The task:
Please print the data again exactly as given.

Entries provided:
◆ ◆ ◆ ◆ ◆ ◆ ◆

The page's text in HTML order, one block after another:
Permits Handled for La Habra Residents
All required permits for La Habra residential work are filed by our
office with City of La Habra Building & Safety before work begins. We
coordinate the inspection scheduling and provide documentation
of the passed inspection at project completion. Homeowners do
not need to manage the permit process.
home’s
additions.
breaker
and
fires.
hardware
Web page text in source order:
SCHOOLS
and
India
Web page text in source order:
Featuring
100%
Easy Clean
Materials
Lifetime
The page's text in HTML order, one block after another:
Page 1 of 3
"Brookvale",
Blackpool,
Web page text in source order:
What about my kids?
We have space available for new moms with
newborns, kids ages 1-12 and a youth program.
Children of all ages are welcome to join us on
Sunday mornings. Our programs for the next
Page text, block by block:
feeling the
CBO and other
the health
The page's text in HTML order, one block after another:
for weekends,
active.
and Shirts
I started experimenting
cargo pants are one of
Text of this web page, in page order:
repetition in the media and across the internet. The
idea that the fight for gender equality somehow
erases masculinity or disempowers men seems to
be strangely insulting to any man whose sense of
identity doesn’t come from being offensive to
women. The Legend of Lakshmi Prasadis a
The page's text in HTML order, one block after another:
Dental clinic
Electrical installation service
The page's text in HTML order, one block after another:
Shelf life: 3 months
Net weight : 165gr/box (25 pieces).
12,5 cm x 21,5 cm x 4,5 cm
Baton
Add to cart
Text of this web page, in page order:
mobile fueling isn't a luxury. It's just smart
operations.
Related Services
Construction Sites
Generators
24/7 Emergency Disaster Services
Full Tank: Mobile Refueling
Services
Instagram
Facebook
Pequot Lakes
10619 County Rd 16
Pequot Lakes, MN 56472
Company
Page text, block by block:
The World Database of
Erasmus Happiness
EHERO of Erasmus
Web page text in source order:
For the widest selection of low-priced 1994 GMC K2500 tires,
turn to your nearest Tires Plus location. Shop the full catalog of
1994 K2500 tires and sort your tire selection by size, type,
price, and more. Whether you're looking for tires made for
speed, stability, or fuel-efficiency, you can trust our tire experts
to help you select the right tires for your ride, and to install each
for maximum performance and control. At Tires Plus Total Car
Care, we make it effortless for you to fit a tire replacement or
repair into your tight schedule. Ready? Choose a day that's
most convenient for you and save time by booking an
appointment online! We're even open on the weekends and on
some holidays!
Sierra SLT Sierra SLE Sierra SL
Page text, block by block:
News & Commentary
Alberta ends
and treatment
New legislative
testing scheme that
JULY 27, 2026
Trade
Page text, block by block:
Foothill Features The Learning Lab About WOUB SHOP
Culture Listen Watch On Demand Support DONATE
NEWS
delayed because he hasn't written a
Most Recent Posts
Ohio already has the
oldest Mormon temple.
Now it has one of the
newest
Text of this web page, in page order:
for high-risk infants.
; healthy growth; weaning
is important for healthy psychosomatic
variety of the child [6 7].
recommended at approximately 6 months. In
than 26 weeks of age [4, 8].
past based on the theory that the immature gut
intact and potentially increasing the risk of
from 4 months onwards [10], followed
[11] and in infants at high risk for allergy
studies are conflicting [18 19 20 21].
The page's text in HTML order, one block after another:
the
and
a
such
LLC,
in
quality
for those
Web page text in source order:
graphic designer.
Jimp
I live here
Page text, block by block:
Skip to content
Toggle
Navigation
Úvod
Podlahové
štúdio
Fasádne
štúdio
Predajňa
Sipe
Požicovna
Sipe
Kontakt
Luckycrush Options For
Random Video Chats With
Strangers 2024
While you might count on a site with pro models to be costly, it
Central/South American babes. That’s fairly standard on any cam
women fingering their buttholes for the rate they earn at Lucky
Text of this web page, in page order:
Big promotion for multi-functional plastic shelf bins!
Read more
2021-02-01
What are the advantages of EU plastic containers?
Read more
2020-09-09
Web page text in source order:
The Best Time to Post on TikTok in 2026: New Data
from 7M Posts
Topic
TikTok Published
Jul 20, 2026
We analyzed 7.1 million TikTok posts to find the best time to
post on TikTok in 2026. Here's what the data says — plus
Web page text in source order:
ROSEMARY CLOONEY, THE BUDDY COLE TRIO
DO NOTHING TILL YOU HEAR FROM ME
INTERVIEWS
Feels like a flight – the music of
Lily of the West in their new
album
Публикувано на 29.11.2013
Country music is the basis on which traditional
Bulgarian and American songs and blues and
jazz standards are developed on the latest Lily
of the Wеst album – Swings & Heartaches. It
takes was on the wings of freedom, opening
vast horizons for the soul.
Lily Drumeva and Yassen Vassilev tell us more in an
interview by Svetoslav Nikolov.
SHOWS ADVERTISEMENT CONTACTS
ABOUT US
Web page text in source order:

◆ ◆ ◆ ◆ ◆ ◆ ◆

Answer for the task:
The page's text in HTML order, one block after another:
Permits Handled for La Habra Residents
All required permits for La Habra residential work are filed by our
office with City of La Habra Building & Safety before work begins. We
coordinate the inspection scheduling and provide documentation
of the passed inspection at project completion. Homeowners do
not need to manage the permit process.
home’s
additions.
breaker
and
fires.
hardware
Web page text in source order:
SCHOOLS
and
India
Web page text in source order:
Featuring
100%
Easy Clean
Materials
Lifetime
The page's text in HTML order, one block after another:
Page 1 of 3
"Brookvale",
Blackpool,
Web page text in source order:
What about my kids?
We have space available for new moms with
newborns, kids ages 1-12 and a youth program.
Children of all ages are welcome to join us on
Sunday mornings. Our programs for the next
Page text, block by block:
feeling the
CBO and other
the health
The page's text in HTML order, one block after another:
for weekends,
active.
and Shirts
I started experimenting
cargo pants are one of
Text of this web page, in page order:
repetition in the media and across the internet. The
idea that the fight for gender equality somehow
erases masculinity or disempowers men seems to
be strangely insulting to any man whose sense of
identity doesn’t come from being offensive to
women. The Legend of Lakshmi Prasadis a
The page's text in HTML order, one block after another:
Dental clinic
Electrical installation service
The page's text in HTML order, one block after another:
Shelf life: 3 months
Net weight : 165gr/box (25 pieces).
12,5 cm x 21,5 cm x 4,5 cm
Baton
Add to cart
Text of this web page, in page order:
mobile fueling isn't a luxury. It's just smart
operations.
Related Services
Construction Sites
Generators
24/7 Emergency Disaster Services
Full Tank: Mobile Refueling
Services
Instagram
Facebook
Pequot Lakes
10619 County Rd 16
Pequot Lakes, MN 56472
Company
Page text, block by block:
The World Database of
Erasmus Happiness
EHERO of Erasmus
Web page text in source order:
For the widest selection of low-priced 1994 GMC K2500 tires,
turn to your nearest Tires Plus location. Shop the full catalog of
1994 K2500 tires and sort your tire selection by size, type,
price, and more. Whether you're looking for tires made for
speed, stability, or fuel-efficiency, you can trust our tire experts
to help you select the right tires for your ride, and to install each
for maximum performance and control. At Tires Plus Total Car
Care, we make it effortless for you to fit a tire replacement or
repair into your tight schedule. Ready? Choose a day that's
most convenient for you and save time by booking an
appointment online! We're even open on the weekends and on
some holidays!
Sierra SLT Sierra SLE Sierra SL
Page text, block by block:
News & Commentary
Alberta ends
and treatment
New legislative
testing scheme that
JULY 27, 2026
Trade
Page text, block by block:
Foothill Features The Learning Lab About WOUB SHOP
Culture Listen Watch On Demand Support DONATE
NEWS
delayed because he hasn't written a
Most Recent Posts
Ohio already has the
oldest Mormon temple.
Now it has one of the
newest
Text of this web page, in page order:
for high-risk infants.
; healthy growth; weaning
is important for healthy psychosomatic
variety of the child [6 7].
recommended at approximately 6 months. In
than 26 weeks of age [4, 8].
past based on the theory that the immature gut
intact and potentially increasing the risk of
from 4 months onwards [10], followed
[11] and in infants at high risk for allergy
studies are conflicting [18 19 20 21].
The page's text in HTML order, one block after another:
the
and
a
such
LLC,
in
quality
for those
Web page text in source order:
graphic designer.
Jimp
I live here
Page text, block by block:
Skip to content
Toggle
Navigation
Úvod
Podlahové
štúdio
Fasádne
štúdio
Predajňa
Sipe
Požicovna
Sipe
Kontakt
Luckycrush Options For
Random Video Chats With
Strangers 2024
While you might count on a site with pro models to be costly, it
Central/South American babes. That’s fairly standard on any cam
women fingering their buttholes for the rate they earn at Lucky
Text of this web page, in page order:
Big promotion for multi-functional plastic shelf bins!
Read more
2021-02-01
What are the advantages of EU plastic containers?
Read more
2020-09-09
Web page text in source order:
The Best Time to Post on TikTok in 2026: New Data
from 7M Posts
Topic
TikTok Published
Jul 20, 2026
We analyzed 7.1 million TikTok posts to find the best time to
post on TikTok in 2026. Here's what the data says — plus
Web page text in source order:
ROSEMARY CLOONEY, THE BUDDY COLE TRIO
DO NOTHING TILL YOU HEAR FROM ME
INTERVIEWS
Feels like a flight – the music of
Lily of the West in their new
album
Публикувано на 29.11.2013
Country music is the basis on which traditional
Bulgarian and American songs and blues and
jazz standards are developed on the latest Lily
of the Wеst album – Swings & Heartaches. It
takes was on the wings of freedom, opening
vast horizons for the soul.
Lily Drumeva and Yassen Vassilev tell us more in an
interview by Svetoslav Nikolov.
SHOWS ADVERTISEMENT CONTACTS
ABOUT US
Web page text in source order:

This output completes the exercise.